Don't think the oil companies would collude together to drive up all of their profits? You're delusional.. US history alone is filled with corporations "conspiring" to gouge the consumers... If that wasn't the case, there wouldn't be antitrust laws etc.
Here's one for ya.. 1995 secret meetings in hotel in Atlanta to
http://www.usdoj.gov/atr/public/speeches/212266.htm
The first tape segment captures this lawlessness and the contempt that the members of the cartel have for law enforcement and their victims. The meeting that you are about to see was attended by executives from the world's five dominant lysine producers. As you will see in this tape, the cartel members took steps to conceal their meeting, including staggering their arrival and departure times for the meeting so as not to arouse suspicion by having the entire group enter and leave the room at the same time. The members of the cartel had to be careful because the meeting coincided with the largest poultry industry trade association convention, so all of their customers were in town for the trade show. But, as you will see, the lysine executives laughed at the thought of being observed by their customers or by law enforcement. The videotaped recording of this meeting shows that, as the meeting begins, there are some empty seats around the table because of the staggered arrival times. The cartel members are captured on tape jokingly discussing who will fill those empty seats. One cartel member offered that one empty chair was for Tyson Foods, the largest purchaser of lysine in the United States, and that another chair was for ConAgra Foods, also a large U.S. customer. Another cartel member mocked, ironically, that one chair was for the FBI, and a third cartel executive added that the remaining chairs were for the Federal Trade Commission.

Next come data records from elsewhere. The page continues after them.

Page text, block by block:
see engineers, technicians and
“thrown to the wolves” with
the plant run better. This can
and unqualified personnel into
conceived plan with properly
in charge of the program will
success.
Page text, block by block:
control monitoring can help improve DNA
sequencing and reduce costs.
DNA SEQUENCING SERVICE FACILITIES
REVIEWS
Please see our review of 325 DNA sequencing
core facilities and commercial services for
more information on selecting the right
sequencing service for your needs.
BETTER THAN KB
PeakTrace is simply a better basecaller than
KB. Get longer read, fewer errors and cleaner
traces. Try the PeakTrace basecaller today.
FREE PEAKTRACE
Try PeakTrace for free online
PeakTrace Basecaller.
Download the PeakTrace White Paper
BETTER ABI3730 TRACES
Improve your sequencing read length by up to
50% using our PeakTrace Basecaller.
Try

Or how about Roche Holding which participated in an illegal price fixing cartel for vitamins, with BASF and Rhone-Poulenc SA.

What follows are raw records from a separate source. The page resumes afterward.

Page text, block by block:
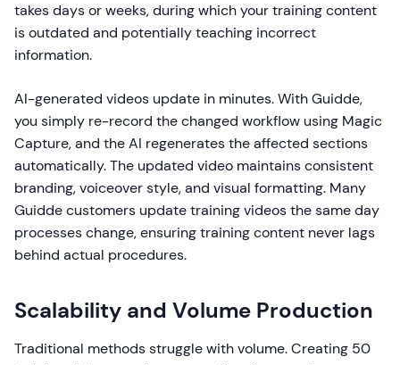
takes days or weeks, during which your training content
is outdated and potentially teaching incorrect
information.
AI-generated videos update in minutes. With Guidde,
you simply re-record the changed workflow using Magic
Capture, and the AI regenerates the affected sections
automatically. The updated video maintains consistent
branding, voiceover style, and visual formatting. Many
Guidde customers update training videos the same day
processes change, ensuring training content never lags
behind actual procedures.
Scalability and Volume Production
Traditional methods struggle with volume. Creating 50
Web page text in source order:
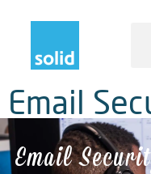
Email
Email
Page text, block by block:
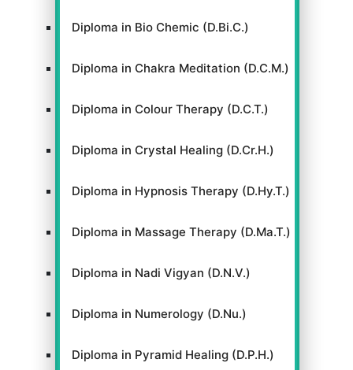
Diploma in Bio Chemic (D.Bi.C.)
Diploma in Chakra Meditation (D.C.M.)
Diploma in Colour Therapy (D.C.T.)
Diploma in Crystal Healing (D.Cr.H.)
Diploma in Hypnosis Therapy (D.Hy.T.)
Diploma in Massage Therapy (D.Ma.T.)
Diploma in Nadi Vigyan (D.N.V.)
Diploma in Numerology (D.Nu.)
Diploma in Pyramid Healing (D.P.H.)

http://en.wikipedia.org/wiki/Hoffmann-La_Roche
A "Textbook" Example - The Vitamin Cartel. Implementing a volume-allocation agreement to restrict output and maximize the incentives of the cartel members to sell at or above the agreed-upon price was at the core of the vitamin cartel, where agreements were reached on everything from how much product each company would produce, which customers they would sell it to, and at what price they would sell it. As with lysine, graphite electrodes, and other cartels, the vitamin conspiracy was not limited merely to a few products, customers or currencies; rather, the cartel members discussed and agreed upon prices and sales volumes for every major vitamin used for human or animal consumption sold throughout the world.

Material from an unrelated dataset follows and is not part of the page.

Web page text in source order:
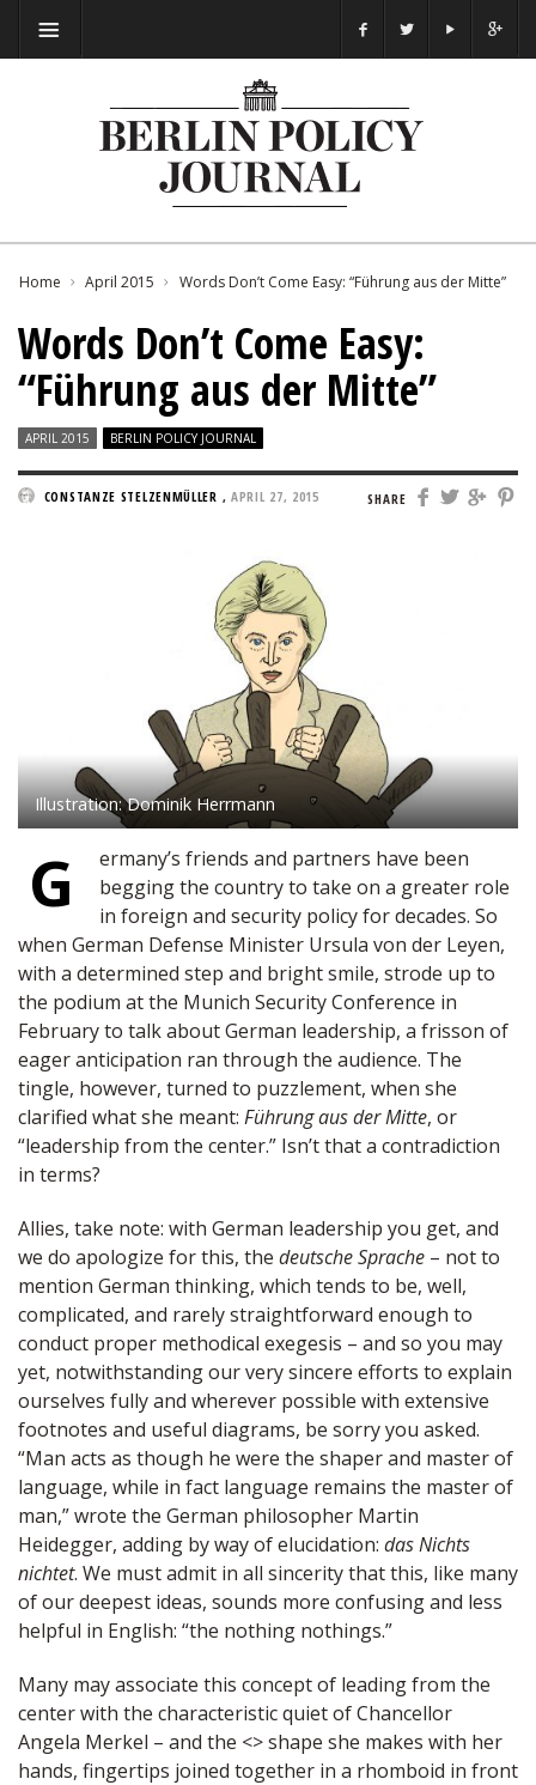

http://www.justice.gov/atr/public/speeches/3981.htm
or how about
....participated in a conspiracy among certain DRAM producers and their officers and employees in the United States and elsewhere to raise and stabilize the price of DRAM sold to certain OEMs from on or about April 1, 2001, to on or about June 15, 2002.
Or how about the fact that the oil companies are pretty much the source of the US antitrust laws to begin with?
http://www.linfo.org/standardoil.html
Do you truly believe that the current oil companies don't collude together? Seriously?